:: Supplied information

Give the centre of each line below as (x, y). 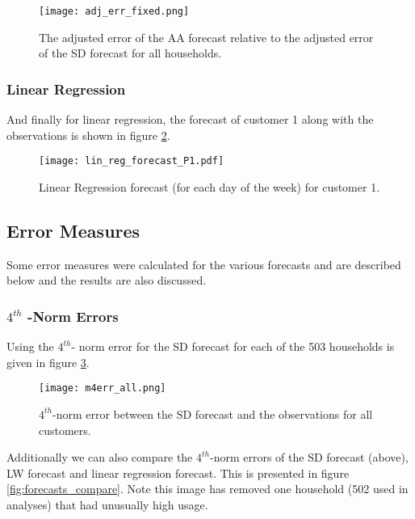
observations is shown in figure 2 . (88, 135)
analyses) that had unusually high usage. (107, 504)
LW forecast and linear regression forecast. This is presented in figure (178, 473)
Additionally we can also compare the (100, 457)
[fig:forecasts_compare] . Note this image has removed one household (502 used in (207, 489)
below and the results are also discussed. (107, 280)
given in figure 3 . (48, 362)
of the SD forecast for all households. (130, 53)
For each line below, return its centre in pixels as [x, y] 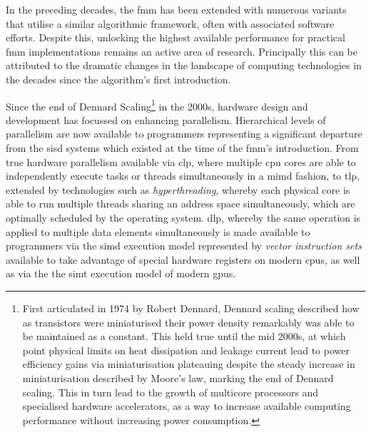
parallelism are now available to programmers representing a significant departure [184, 134]
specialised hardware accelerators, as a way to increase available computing [187, 406]
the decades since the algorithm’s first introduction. [118, 79]
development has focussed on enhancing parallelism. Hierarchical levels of [166, 119]
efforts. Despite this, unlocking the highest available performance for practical [176, 37]
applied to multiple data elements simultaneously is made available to [158, 231]
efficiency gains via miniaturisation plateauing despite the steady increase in [189, 364]
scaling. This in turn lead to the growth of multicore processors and [171, 392]

::::

> _Your goal_: Pictures in the records above are not copied; print everything else exactly.

> _Answer for this exercise_:
Give the centre of each line below as (x, y). 
observations is shown in figure 2 . (88, 135)
analyses) that had unusually high usage. (107, 504)
LW forecast and linear regression forecast. This is presented in figure (178, 473)
Additionally we can also compare the (100, 457)
[fig:forecasts_compare] . Note this image has removed one household (502 used in (207, 489)
below and the results are also discussed. (107, 280)
given in figure 3 . (48, 362)
of the SD forecast for all households. (130, 53)
For each line below, return its centre in pixels as [x, y] 
parallelism are now available to programmers representing a significant departure [184, 134]
specialised hardware accelerators, as a way to increase available computing [187, 406]
the decades since the algorithm’s first introduction. [118, 79]
development has focussed on enhancing parallelism. Hierarchical levels of [166, 119]
efforts. Despite this, unlocking the highest available performance for practical [176, 37]
applied to multiple data elements simultaneously is made available to [158, 231]
efficiency gains via miniaturisation plateauing despite the steady increase in [189, 364]
scaling. This in turn lead to the growth of multicore processors and [171, 392]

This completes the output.